The category of bacteria classified as extremophiles is extremely broad, as it describes all prokaryotes that live in habitats that are unhospitable for humans and most eukaryotic life19. Since they live in extreme environments and are often consequently exposed to constant environmental stressors, many extremophiles have developed unique immune systems or have significant differences in the immune systems they share with other bacteria. For example, genome sequencing of the thermophilic Thermosipho genus revealed a high abundance of CRISPR/Cas systems but sparse number of functional RM systems in the bacteria20. This is likely explained by the need for a specific defense mechanism like CRISPR, over a general system needed when a bacterium constantly faces infections as a result of the extreme hydrothermal environment the Thermsipho genusbacteria are found in.
Escherichia coli (laboratory bacterial strains)
Escherichia coli is a common bacteria found in the intestines of humans and animals that has been extensively studied due to its genetic simplicity, rapid growth, and genetic malleability21. Some of the immune systems that have been studied in E. coli and were detailed above include two independent and unique CRISPR/CAS systems22, a TA system encoding the toxin MazF neutralized by the MazE antitoxin23, a Rex Abi system10, and multiple restriction modification module systems24’25, among numerous others. This high diversity of immune systems in Escherichia coli can most likely be explained by its generally stable and neutral environment, as well as the prevalence of the bacteria.

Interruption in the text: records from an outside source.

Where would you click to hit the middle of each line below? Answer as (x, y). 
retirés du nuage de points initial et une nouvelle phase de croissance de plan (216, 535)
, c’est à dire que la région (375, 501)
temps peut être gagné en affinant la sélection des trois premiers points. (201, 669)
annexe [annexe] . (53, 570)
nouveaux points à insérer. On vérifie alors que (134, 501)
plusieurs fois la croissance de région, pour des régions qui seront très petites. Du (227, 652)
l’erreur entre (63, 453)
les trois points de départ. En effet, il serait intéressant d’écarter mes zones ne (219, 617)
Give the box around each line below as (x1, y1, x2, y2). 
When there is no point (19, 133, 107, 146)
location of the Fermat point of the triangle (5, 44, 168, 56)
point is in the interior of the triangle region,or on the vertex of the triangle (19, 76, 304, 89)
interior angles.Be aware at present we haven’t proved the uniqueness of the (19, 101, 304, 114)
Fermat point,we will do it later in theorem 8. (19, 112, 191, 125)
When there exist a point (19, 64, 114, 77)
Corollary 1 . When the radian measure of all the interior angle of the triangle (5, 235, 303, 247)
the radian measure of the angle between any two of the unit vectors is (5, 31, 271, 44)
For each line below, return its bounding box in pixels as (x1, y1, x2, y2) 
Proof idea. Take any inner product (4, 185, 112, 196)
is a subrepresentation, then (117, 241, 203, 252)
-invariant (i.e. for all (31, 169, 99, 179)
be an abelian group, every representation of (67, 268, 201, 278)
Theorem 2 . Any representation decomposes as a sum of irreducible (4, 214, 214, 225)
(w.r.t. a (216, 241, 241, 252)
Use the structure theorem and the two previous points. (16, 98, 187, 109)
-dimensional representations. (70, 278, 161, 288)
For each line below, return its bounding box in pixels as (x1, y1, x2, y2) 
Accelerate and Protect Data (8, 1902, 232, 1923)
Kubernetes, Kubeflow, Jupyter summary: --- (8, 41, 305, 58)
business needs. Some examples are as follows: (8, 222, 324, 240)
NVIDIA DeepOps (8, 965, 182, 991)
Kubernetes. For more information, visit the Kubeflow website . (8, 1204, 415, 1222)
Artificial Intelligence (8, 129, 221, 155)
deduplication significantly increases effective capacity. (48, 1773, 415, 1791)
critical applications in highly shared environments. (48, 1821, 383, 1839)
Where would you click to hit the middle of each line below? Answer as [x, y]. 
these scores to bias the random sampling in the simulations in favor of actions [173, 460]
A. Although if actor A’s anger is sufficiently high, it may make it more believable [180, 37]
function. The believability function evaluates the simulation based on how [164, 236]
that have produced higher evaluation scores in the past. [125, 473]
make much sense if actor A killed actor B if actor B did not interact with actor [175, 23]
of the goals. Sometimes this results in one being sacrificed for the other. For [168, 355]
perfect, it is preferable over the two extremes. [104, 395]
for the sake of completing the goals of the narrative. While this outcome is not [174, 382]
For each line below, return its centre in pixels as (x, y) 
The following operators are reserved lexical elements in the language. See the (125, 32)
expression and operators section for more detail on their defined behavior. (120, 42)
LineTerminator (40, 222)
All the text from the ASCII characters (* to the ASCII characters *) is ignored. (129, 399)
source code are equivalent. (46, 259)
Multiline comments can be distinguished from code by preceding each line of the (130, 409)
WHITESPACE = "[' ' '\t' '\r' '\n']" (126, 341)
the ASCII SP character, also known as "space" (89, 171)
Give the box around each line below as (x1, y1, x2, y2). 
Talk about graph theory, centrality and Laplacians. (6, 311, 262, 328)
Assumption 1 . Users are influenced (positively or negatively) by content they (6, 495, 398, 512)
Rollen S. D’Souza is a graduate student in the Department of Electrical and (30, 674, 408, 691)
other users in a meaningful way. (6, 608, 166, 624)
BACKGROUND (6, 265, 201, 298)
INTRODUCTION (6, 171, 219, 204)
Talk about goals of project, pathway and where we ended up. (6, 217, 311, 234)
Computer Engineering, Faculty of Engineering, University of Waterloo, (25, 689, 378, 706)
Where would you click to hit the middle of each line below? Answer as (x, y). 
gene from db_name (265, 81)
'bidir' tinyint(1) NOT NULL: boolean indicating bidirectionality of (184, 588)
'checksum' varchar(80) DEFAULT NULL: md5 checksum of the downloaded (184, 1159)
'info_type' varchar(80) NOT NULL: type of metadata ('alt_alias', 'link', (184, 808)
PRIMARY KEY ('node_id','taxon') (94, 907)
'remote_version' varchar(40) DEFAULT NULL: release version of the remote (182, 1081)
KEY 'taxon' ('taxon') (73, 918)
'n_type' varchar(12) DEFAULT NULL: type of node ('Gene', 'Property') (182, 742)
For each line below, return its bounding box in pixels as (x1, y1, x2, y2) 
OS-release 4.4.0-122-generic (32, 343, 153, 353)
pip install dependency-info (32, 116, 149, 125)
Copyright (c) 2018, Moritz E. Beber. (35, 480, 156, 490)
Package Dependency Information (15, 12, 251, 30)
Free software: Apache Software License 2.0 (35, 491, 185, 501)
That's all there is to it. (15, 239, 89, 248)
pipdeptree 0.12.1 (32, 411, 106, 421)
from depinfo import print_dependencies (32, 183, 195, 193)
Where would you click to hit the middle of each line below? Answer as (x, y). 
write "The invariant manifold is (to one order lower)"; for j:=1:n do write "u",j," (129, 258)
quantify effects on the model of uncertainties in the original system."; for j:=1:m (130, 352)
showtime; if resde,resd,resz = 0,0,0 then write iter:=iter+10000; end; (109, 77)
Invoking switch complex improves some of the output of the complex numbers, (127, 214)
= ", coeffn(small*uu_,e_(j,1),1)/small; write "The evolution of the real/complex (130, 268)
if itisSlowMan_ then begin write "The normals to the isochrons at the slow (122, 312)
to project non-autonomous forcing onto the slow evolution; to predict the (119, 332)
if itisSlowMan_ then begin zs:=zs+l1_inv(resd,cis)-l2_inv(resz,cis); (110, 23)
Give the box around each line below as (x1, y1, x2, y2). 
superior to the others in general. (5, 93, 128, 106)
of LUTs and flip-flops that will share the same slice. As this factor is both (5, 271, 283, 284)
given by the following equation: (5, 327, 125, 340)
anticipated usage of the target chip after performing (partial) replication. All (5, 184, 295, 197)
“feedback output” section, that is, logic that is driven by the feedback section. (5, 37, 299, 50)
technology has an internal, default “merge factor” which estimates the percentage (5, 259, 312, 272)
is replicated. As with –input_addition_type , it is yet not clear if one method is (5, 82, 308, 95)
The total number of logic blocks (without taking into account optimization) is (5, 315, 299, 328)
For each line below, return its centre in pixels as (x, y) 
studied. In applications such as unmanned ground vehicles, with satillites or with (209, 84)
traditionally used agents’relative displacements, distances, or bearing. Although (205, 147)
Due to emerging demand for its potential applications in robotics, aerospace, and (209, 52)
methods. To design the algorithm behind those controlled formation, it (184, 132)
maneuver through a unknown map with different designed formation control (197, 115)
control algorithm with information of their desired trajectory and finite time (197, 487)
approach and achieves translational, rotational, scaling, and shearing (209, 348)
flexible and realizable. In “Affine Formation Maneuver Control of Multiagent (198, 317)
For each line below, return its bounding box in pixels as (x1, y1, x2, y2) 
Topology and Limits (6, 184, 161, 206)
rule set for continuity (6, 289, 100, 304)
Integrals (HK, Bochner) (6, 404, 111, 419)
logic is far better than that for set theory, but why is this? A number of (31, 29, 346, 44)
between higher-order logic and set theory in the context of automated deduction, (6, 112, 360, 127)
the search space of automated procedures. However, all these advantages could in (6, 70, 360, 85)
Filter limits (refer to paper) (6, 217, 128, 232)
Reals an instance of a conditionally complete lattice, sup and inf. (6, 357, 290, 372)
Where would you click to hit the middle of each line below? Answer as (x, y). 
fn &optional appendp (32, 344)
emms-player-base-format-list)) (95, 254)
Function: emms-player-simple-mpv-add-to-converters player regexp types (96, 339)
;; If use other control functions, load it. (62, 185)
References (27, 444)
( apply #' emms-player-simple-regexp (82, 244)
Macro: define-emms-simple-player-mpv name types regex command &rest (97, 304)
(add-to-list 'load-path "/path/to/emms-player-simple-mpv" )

The CRISPR/Cas system is a highly effective defense system in prokaryotes that is employed against phages, and other foreign DNA. However, this form of immunity has limitations which many phages are able to exploit. This leads to a mechanism by which the CRISPR/Cas system can be enhanced or replaced by other defense mechanisms. It is thought that one of the first line of defenses during an invasion are prokaryotic Argonaute proteins, due to their constitutive expression of these proteins that can cut the genome of foreign invaders. An example of synergistic deployment of immune defense systems is the usage of Restriction Modification and CRISPR/Cas systems as defense. Both defense systems are extremely widespread in prokaryotes that often occur simultaneously to enhance protection of the host genome and degradation of the foreign genome. The last line of defense for prokaryotes are the Toxin-Antitoxin and Abortive Infections Systems. These systems act as mechanisms to avoid further propagation of the virus and are subsequently employed closer to the crux of an invasion. The Abortive Infection system is the very last system that can be implemented by a prokaryote, as it causes cell death in an altruistic attempt to protect nearby prokaryotes.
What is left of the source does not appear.